## Exercise materials:
****

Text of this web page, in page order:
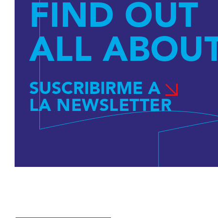
FIND OUT
ALL
SUSCRIBIRME A
LA NEWSLETTER
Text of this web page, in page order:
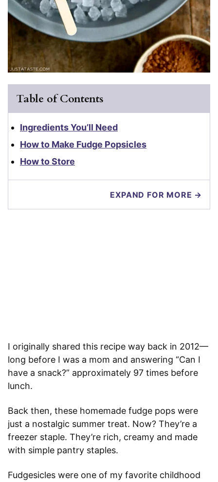
Table of Contents
Ingredients You’ll Need
How to Make Fudge Popsicles
How to Store
EXPAND FOR MORE →
I originally shared this recipe way back in 2012—
long before I was a mom and answering “Can I
have a snack?” approximately 97 times before
lunch.
Back then, these homemade fudge pops were
just a nostalgic summer treat. Now? They’re a
freezer staple. They’re rich, creamy and made
with simple pantry staples.
Fudgesicles were one of my favorite childhood
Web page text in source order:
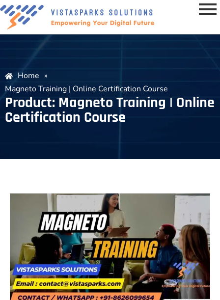
Home »
Magneto Training | Online Certification Course
Product: Magneto Training | Online
Certification Course
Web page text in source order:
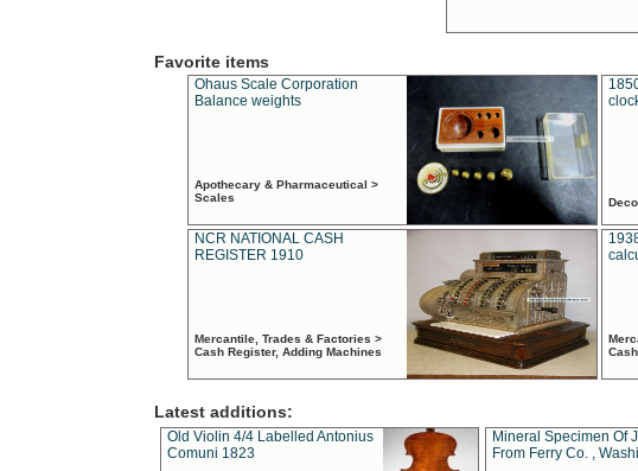
Favorite items
Ohaus Scale Corporation
Balance weights
Apothecary & Pharmaceutical >
Scales
NCR NATIONAL CASH
REGISTER 1910
Mercantile, Trades & Factories >
Cash Register, Adding Machines
Latest additions:
Old Violin 4/4 Labelled Antonius
Comuni 1823
Mineral Specimen Of
From Ferry Co. ,
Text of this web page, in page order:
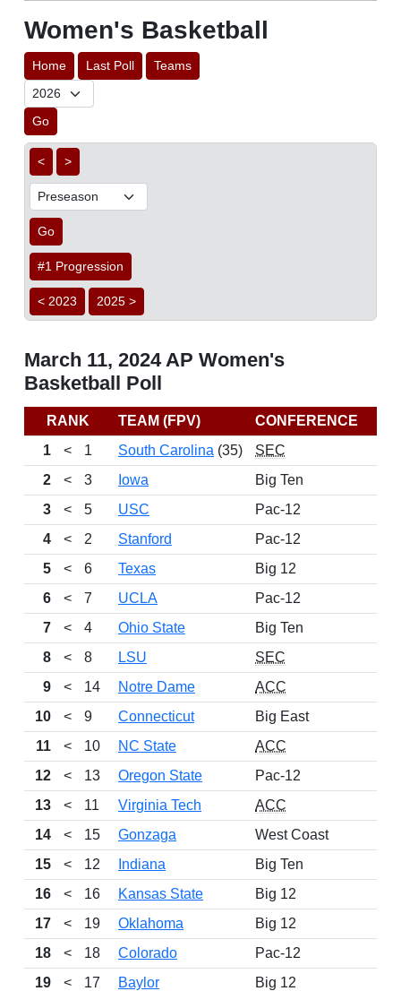
Women's Basketball
Home Last Poll Teams
Go
< >
Go
#1 Progression
< 2023 2025 >
March 11, 2024 AP Women's
Basketball Poll
RANK TEAM (FPV)
CONFERENCE
1
< 1 South Carolina (35)
SEC
2
< 3 Iowa
Big Ten
3
< 5 USC
Pac-12
4
< 2 Stanford
Pac-12
5
< 6 Texas
Big 12
6
< 7 UCLA
Pac-12
7
< 4 Ohio State
Big Ten
8
< 8 LSU
SEC
9
< 14 Notre Dame
ACC
10
< 9 Connecticut
Big East
11
< 10 NC State
ACC
12
< 13 Oregon State
Pac-12
13
< 11 Virginia Tech
ACC
14
< 15 Gonzaga
West Coast
15
< 12 Indiana
Big Ten
16
< 16 Kansas State
Big 12
17
< 19 Oklahoma
Big 12
18
< 18 Colorado
Pac-12
19
< 17 Baylor
Big 12

****

## Work instructions:
Copy exactly the lines above, from the one containing "Basketball Poll" through the very last line.

## Written solution:
Basketball Poll
RANK TEAM (FPV)
CONFERENCE
1
< 1 South Carolina (35)
SEC
2
< 3 Iowa
Big Ten
3
< 5 USC
Pac-12
4
< 2 Stanford
Pac-12
5
< 6 Texas
Big 12
6
< 7 UCLA
Pac-12
7
< 4 Ohio State
Big Ten
8
< 8 LSU
SEC
9
< 14 Notre Dame
ACC
10
< 9 Connecticut
Big East
11
< 10 NC State
ACC
12
< 13 Oregon State
Pac-12
13
< 11 Virginia Tech
ACC
14
< 15 Gonzaga
West Coast
15
< 12 Indiana
Big Ten
16
< 16 Kansas State
Big 12
17
< 19 Oklahoma
Big 12
18
< 18 Colorado
Pac-12
19
< 17 Baylor
Big 12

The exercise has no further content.